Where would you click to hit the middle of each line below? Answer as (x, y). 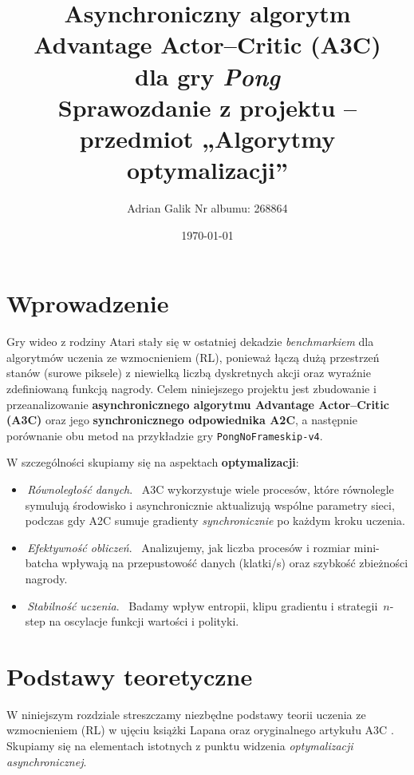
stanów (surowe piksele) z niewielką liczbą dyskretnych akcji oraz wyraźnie (189, 373)
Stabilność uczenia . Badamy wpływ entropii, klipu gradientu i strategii (203, 605)
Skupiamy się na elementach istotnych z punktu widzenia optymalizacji (180, 746)
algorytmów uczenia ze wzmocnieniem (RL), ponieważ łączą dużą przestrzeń (193, 357)
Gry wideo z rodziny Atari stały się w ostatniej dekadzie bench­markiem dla (190, 342)
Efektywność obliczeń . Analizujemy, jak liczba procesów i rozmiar (189, 547)
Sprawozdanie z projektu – (207, 107)
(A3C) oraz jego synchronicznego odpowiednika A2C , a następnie (182, 420)

EXERCISE INSTRUCTIONS: From the line containing "Stabilność uczenia ." through the final line of the listing above, retype every line exactly; leave out everything else.

WRITTEN ANSWER:
Stabilność uczenia . Badamy wpływ entropii, klipu gradientu i strategii (203, 605)
Skupiamy się na elementach istotnych z punktu widzenia optymalizacji (180, 746)
algorytmów uczenia ze wzmocnieniem (RL), ponieważ łączą dużą przestrzeń (193, 357)
Gry wideo z rodziny Atari stały się w ostatniej dekadzie bench­markiem dla (190, 342)
Efektywność obliczeń . Analizujemy, jak liczba procesów i rozmiar (189, 547)
Sprawozdanie z projektu – (207, 107)
(A3C) oraz jego synchronicznego odpowiednika A2C , a następnie (182, 420)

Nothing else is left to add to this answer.